ABD Türk yargısından ajan mı kaçırıyor?

Duymayan kalmadı ama tekrar ederek başlayalım; 35 yıldır ABD İstanbul Başkonsolosluğunda çalışan Metin Topuz, çoğu Bylock kullanıcısı 121 FETÖ'cüyle yoğun irtibatının tespit edilmesi ve görüştüğü kişilerin pek çoğunun da 17-25 Aralık kumpasında ve 15 Temmuz darbe girişiminde aktif görev aldıklarının belirlenmesi üzerine gözaltına alınıp tutuklandı. Bu olayın ardından ABD'nin Ankara Büyükelçisi John Bass bir açıklama yayınlayarak göçmen vizesi dışındaki tüm vize başvurularını süresiz olarak askıya aldıklarını duyurdu.

Topuz'un tutuklanmasına gerekçe olan FETÖ bağlantısı ABD makamlarına göre "görevi gereği yaptığı görüşmeler". Bir taraftan da doğru; çünkü Metin Topuz'un görevi FETÖ elemanları ile ABD'lilerin irtibatını ve bir takım belgelerin ABD'ye naklini sağlamak...

***

Görevi gereği bakın kimlerle defalarca görüşmüş; 17-25 Aralık girişimini planlayıp uygulamaya koyan eski İstanbul Emniyet Müdür ve müdür yardımcılarından Mutlu Ekizoğlu, Mahir Çakallı, Yakub Saygılı, Nazmi Ardıç, Yasin Topçu, Kazım Aksoy, Mehmet Akif Üner, Arif İbiş, İbrahim Şener, Serdar Güldalı, Özcan Bulduk, Oğuzhan Ceylan. 15 Temmuz 2016’daki darbe girişimiyle ilgili toplantılara katılan ve darbe sırasında jandarma personeline silah dağıtan eski İstanbul İl Jandarma Komutanlığı'ndan Yarbay Oktay Akkaya, darbe girişimi sırasında Ankara'da Emniyet Genel Müdürlüğü'nü kuşatarak darbecilere WhatsApp grubundan, "Darbeye direnen herkesin vurulması, silah ve teçhizatlarının teslim edilmemesi" emrini veren eski Emniyet Müdürü Zeki Taşkın ve tabii 17-25 Aralık girişiminin yargı ayağını yöneten eski İstanbul Cumhuriyet Başsavcıvekili firari sanık Zekeriya Öz...

Her biri azılı FETÖ'cü bunların. Kimisi tutuklu, kimisi firari. Metin Topuz'la ilgili Bass'ın yaptığı son açıklamaysa söyle; "Metin Topuz Uyuşturucuyla Mücadele Organize Suçlar’da görevliydi. Bu işbirliği sayesinde birçok uyuşturucu kaçakçısı yakalandı. Görev tanımını aşıp başka irtibatlar kurduysa bununla ilgili diğer bilgileri görmekten memnuniyet duyarız."

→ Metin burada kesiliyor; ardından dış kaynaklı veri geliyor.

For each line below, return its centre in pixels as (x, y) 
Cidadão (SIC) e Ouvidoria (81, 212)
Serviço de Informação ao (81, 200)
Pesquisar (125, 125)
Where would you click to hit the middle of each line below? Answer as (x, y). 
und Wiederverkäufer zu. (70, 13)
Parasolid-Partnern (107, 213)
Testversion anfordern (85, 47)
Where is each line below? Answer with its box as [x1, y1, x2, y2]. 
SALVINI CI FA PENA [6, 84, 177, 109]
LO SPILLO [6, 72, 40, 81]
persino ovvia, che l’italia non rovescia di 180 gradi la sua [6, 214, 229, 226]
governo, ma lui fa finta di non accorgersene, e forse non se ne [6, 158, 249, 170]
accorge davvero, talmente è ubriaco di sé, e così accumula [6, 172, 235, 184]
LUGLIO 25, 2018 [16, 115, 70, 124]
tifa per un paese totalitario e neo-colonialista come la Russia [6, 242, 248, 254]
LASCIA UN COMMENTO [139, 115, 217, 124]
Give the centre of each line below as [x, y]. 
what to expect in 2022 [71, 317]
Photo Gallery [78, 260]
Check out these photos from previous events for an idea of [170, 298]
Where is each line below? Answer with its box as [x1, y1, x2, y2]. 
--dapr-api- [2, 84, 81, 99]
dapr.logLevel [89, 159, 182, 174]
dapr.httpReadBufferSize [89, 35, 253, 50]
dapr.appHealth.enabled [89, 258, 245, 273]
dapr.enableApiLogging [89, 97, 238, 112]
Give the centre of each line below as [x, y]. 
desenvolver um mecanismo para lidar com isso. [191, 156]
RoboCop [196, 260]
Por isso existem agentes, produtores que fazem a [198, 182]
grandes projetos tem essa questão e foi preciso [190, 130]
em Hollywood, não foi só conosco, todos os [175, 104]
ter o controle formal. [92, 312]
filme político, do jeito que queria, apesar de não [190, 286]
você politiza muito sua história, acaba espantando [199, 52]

Bu açıklamadan anlaşılabilecek tek şey Bass'ın bir konsolosluk çalışanını değil bir FETÖ'cüyü ve dolayısıyla FETÖ'yü koruduğudur. FETÖ'yü neden hala koruyor? Çünkü FETÖ-ABD ilişkisi artık gizlenebilecek seviyenin çok üstünde aleniyet arz etmektedir. Bir de ajanlık işleri gizlilik ister, her şey ortaya çıksa bile inkar etmeniz gerekir. Bass da bunu yapıyor.

***

Asıl bomba gerideki aslında. Eşi ve oğlunun ifadesi alınan Başkonsolosluk çalışanı M.C, Türk yetkililer tarafından aranmasına rağmen bulunamıyor. Bass bu kişiyle ilgili "ABD misyonlarında saklanan kimse yok. Hiçbir çalışanımızı yargıdan kaçırmıyoruz" dedi. Madem yargıdan kaçırmıyorsanız nerede o kişi? Türk makamlarıyla işbirliği yapıp nerede olduğunu söylenmeniz gerekmez mi? Siz de mi adamınıza ulaşamıyorsunuz?  

Öyle anlaşılıyor ki bu ikinci kişi Metin Topuz'un da üstünde. Ve belki de şu ortaya dökülen rezalet bile ABD'nin Türkiye'deki misyonlarında çevirdiği dolapların çok az bir kısmı.

ABD kendini "Tutuklamalarla ilgili ikna edici belge yok" ve "Bize bilgi verilmedi" sözleriyle savunuyor. Bu insanlar diplomatik kadroda değil, üstelik Türk vatandaşı. Üstelik haklarında yürütülen soruşturma terör suçuyla ilgili.

Sırf İran'a uygulanan haksız ambargoyu deldikleri için tutukladığınız Türk vatandaşları için izin mi istediniz ki Türkiye kendi topraklarında kendi vatandaşı olan ve terör örgütüyle bu denli sıkı fıkı ilişkisi tespit edilen kişiler hakkında işlem yapmak için sizden izin alsın.